Task to complete: Repeat the entries exactly, and do not carry the pictures over.

▼▼▼

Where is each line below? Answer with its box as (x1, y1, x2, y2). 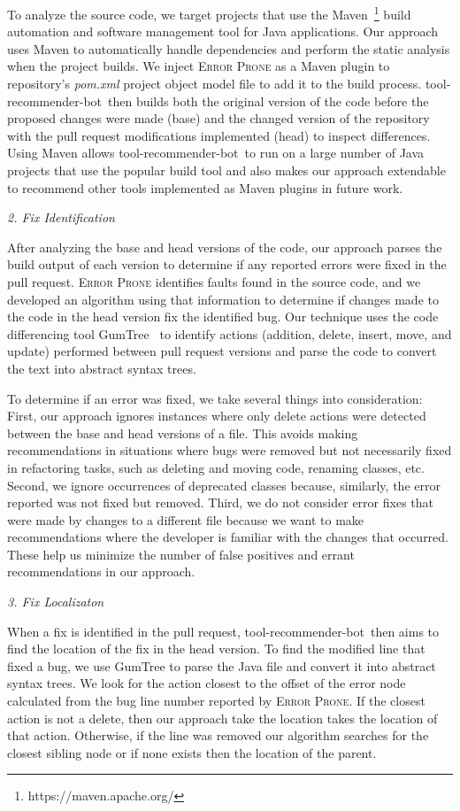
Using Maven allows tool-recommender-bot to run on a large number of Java (7, 143, 425, 162)
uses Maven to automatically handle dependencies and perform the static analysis (7, 39, 450, 58)
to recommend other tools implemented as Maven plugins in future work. (7, 178, 403, 197)
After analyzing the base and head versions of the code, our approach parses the (7, 237, 442, 256)
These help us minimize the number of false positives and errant (7, 545, 355, 563)
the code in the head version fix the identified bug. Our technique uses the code (7, 307, 439, 326)
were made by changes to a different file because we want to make (7, 510, 364, 529)
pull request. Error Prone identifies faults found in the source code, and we (7, 272, 421, 290)
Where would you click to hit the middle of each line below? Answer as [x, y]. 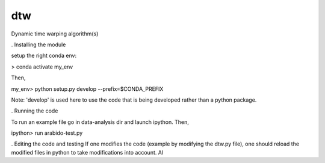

▲▲▲

Reply:
Where is each line below? Answer with its box as (x1, y1, x2, y2). 
Using Maven allows tool-recommender-bot to run on a large number of Java (7, 143, 425, 162)
uses Maven to automatically handle dependencies and perform the static analysis (7, 39, 450, 58)
to recommend other tools implemented as Maven plugins in future work. (7, 178, 403, 197)
After analyzing the base and head versions of the code, our approach parses the (7, 237, 442, 256)
These help us minimize the number of false positives and errant (7, 545, 355, 563)
the code in the head version fix the identified bug. Our technique uses the code (7, 307, 439, 326)
were made by changes to a different file because we want to make (7, 510, 364, 529)
pull request. Error Prone identifies faults found in the source code, and we (7, 272, 421, 290)
Where would you click to hit the middle of each line below? Answer as [x, y]. 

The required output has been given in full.